There’s no reason to ditch Nico Rosberg yet either. Although he has yet to perform outstandingly, he’s provided consistency where his teammate has not and Nico has, of course, secured the team their one victory so far. The driver lineup is stable for now, so perhaps the changes need to occur in the factory.

Leaving it to the last minute

Ross Brawn’s teams have never struck me as the type able to develop their way out of a difficult situation. Unlike McLaren (give or take the 2012 season), who have shown great form for turning to the factory to fix any early season problems they’ve discovered, Mercedes haven’t seemed able to increase their pace massively as a year progresses. Even when the team were championship-winning Brawn, it was mainly due to the impressive speed found at the beginning of the season, which soon tailed off as race after race slipped by.

Ross Brawn on the pitwall
Credit: Mercedes AMG Petronas

The team from Brackley were supposed to have found themselves a small advantage in their unusual DRS system, designed to reduce drag on the front wing as well as the rear when the DRS is in use. The advantage would be seen whenever DRS was enabled and available to the driver during the race, but more importantly, would be a huge qualifying boost. DRS is allowed throughout practice and qualifying sessions with no track position restrictions, and that would benefit Mercedes greatly.

If they are gaining from this device, then it’s almost impossible to tell. Their qualifying performances have not been exceptional since Schumacher’s not-quite-pole position. Of course, there is always the possibility that they would be even further down the grid if they weren’t using the system, which really only furthers the concerns about the pace of the car.
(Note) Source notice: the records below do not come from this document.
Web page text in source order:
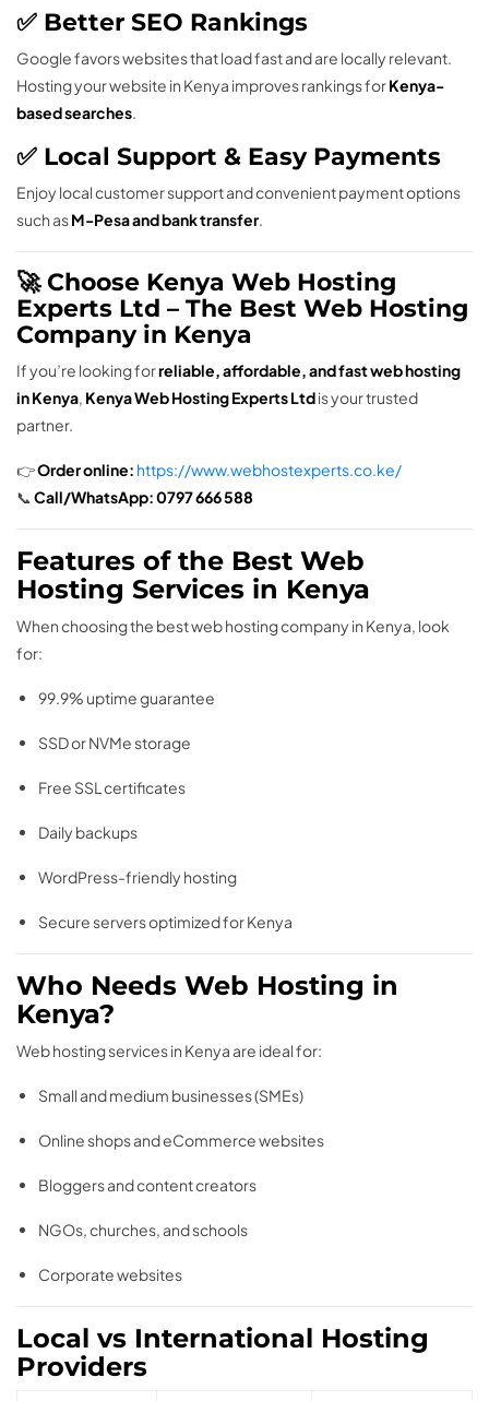
✅ Better SEO Rankings
Google favors websites that load fast and are locally relevant.
Hosting your website in Kenya improves rankings forKenya-
based searches.
✅ Local Support & Easy Payments
Enjoy local customer support and convenient payment options
such asM-Pesa and bank transfer.
🚀 Choose Kenya Web Hosting
Experts Ltd – The Best Web Hosting
Company in Kenya
If you’re looking forreliable, affordable, and fast web hosting
in Kenya, Kenya Web Hosting Experts Ltdis your trusted
partner.
👉Order online: https://www.webhostexperts.co.ke/
📞Call/WhatsApp:0797 666 588
Features of the Best Web
Hosting Services in Kenya
When choosing the best web hosting company in Kenya, look
for:
99.9% uptime guarantee
SSD or NVMe storage
Free SSL certificates
Daily backups
WordPress-friendly hosting
Secure servers optimized for Kenya
Who Needs Web Hosting in
Kenya?
Web hosting services in Kenya are ideal for:
Small and medium businesses (SMEs)
Online shops and eCommerce websites
Bloggers and content creators
NGOs, churches, and schools
Corporate websites
Local vs International Hosting
Providers

A stable driver lineup and a car that doesn't look set to have any major boost - what hope is there for Mercedes in the remainder of 2012? Perhaps none, if the object of the team is to gain wins and claw their way back up the championship table. However, the question has to be raised whether that is their priority at all. The mission statement has always been to create a German team. The drivers are there to race but it's clearly not a partnership designed to push each other to bigger and better performances. The car is there to drive, but unable to win races. As individual components, these things do not add up, but when combined and pointed in the right direction - selling Mercedes cars - then perhaps the team aren't doing so badly after all.